G.add_node(obs, node_type="observation",
count=row["individualCount"], date=row["eventDate"])
G.add_edge(obs, sp, relation="records")
G.add_edge(obs, row["locality"], relation="at_location")
# Habitat
if pd.notna(row.get("habitat")):
G.add_edge(sp, row["habitat"], relation="found_in")
# Multi-hop: all families recorded in fluvisol habitats
fluvisol_species = {
u for u, v, d in G.in_edges("fluvisol", data=True)
if d["relation"] == "found_in"
}
families = {
v for sp in fluvisol_species
for _, v, d in G.out_edges(sp, data=True)
if d["relation"] == "belongs_to"
}
Once the graph exists, dropping in a LangChain graph retriever against it — or exporting to Neo4j for Cypher queries — adds the natural language layer. The graph does not need to be complete to be useful; even a partial connection of occurrence data, taxonomy, and a trait table opens up queries that were previously infeasible.
A different relationship with knowledge
What is at stake here is not a better literature search. It is a different relationship between a scientist and the total body of knowledge in their field.
Today, a researcher’s effective knowledge is bounded by what they have personally read, what their collaborators know, and what a keyword search surfaces. Knowledge graphs with LLM reasoning layers extend that boundary considerably. They make it possible to reason over connections that no single person has made, to find patterns in the structure of knowledge rather than in individual documents, and to ask questions at a scale and complexity that would previously have required a dedicated research programme.
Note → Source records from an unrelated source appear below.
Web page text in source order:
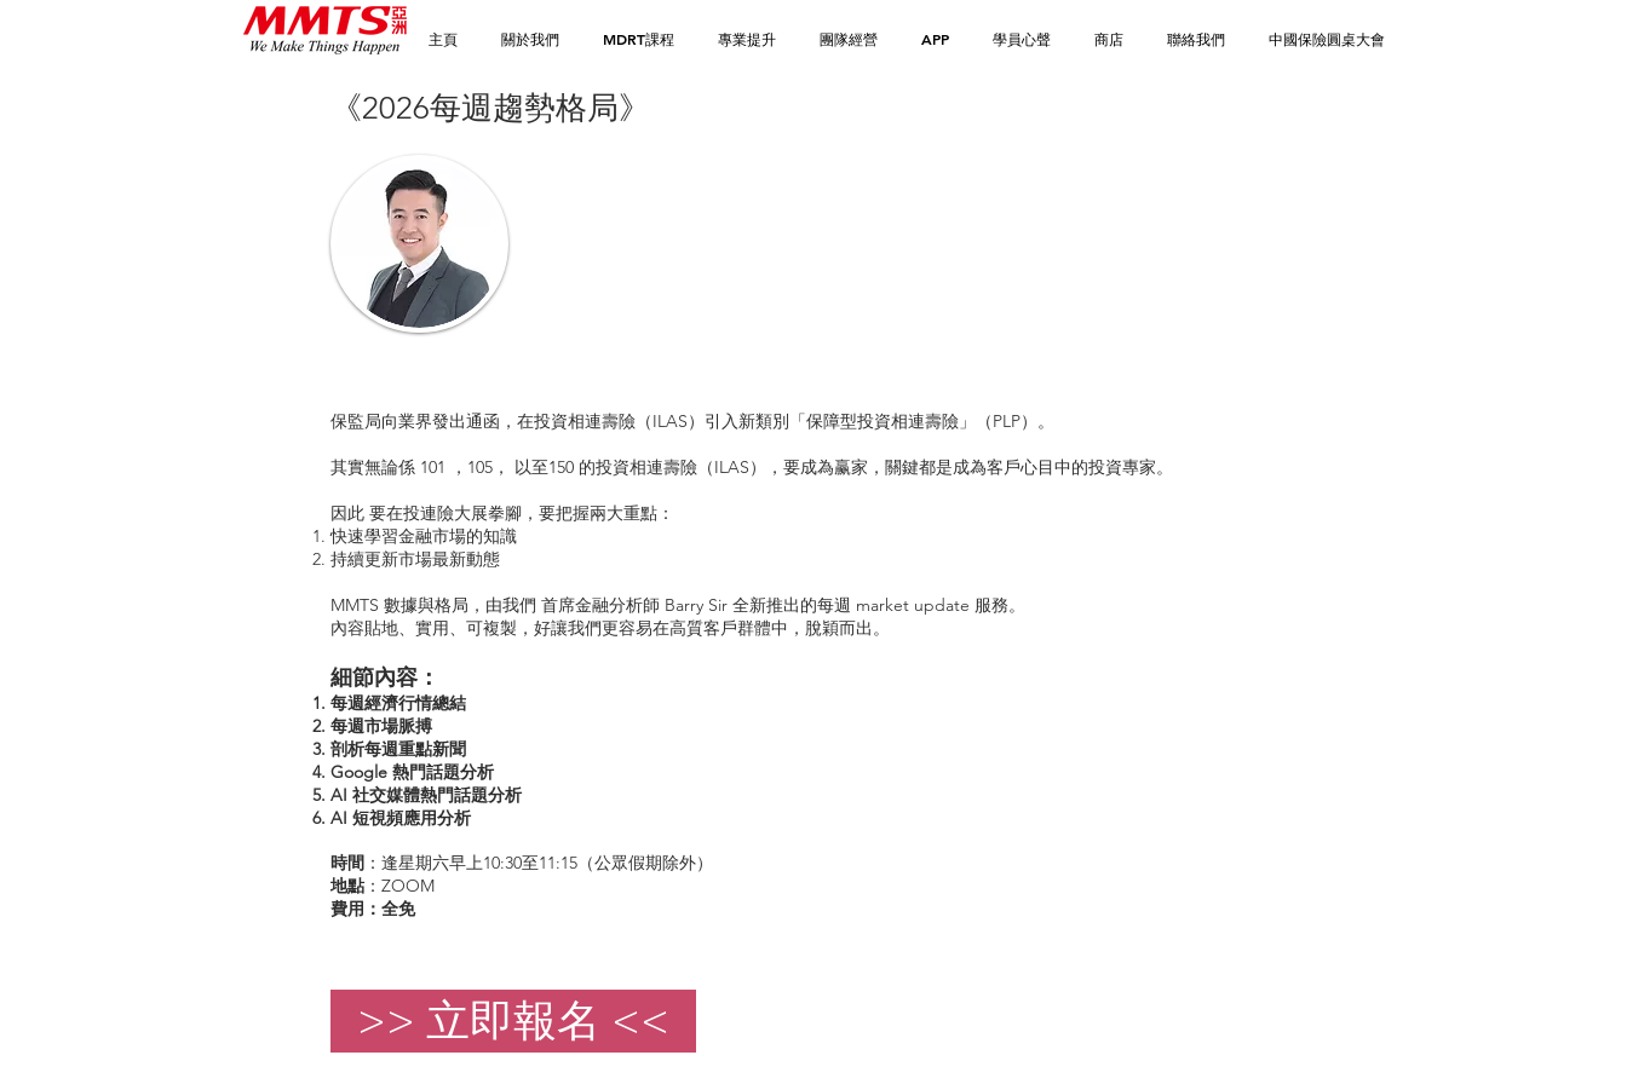
主頁 關於我們 MDRT課程 專業提升 團隊經營 APP 學員心聲 商店 聯絡我們 中國保險圓桌大會
《2026每週趨勢格局》
保監局向業界發出通函，在投資相連壽險（ILAS）引入新類別「保障型投資相連壽險」（PLP）。
其實無論係 101 ，105， 以至150 的投資相連壽險（ILAS），要成為赢家，關鍵都是成為客戶心目中的投資專家。
因此 要在投連險大展拳腳，要把握兩大重點：
快速學習金融市場的知識
持續更新市場最新動態
MMTS 數據與格局，由我們 首席金融分析師 Barry Sir 全新推出的每週 market update 服務。
內容貼地、實用、可複製，好讓我們更容易在高質客戶群體中，脫穎而出。
細節內容：
每週經濟行情總結
每週市場脈搏
剖析每週重點新聞
Google 熱門話題分析
AI 社交媒體熱門話題分析
AI 短視頻應用分析
時間 ： 逢星期六早上10:30至11:15（公眾假期除外）
​地點 ：ZOOM
費用：全免
>> 立即報名 <<

For biology — a field sitting on top of the largest, most structurally complex, most rapidly growing knowledge base in science — this matters acutely. The species interactions, taxonomic relationships, functional traits, genomic annotations, ecological observations, and climate linkages are all there. The ontologies that define their vocabulary are maintained. The databases that hold the data are publicly accessible. What has been missing is the capacity to reason over all of it simultaneously.
That capacity is now, finally, becoming available.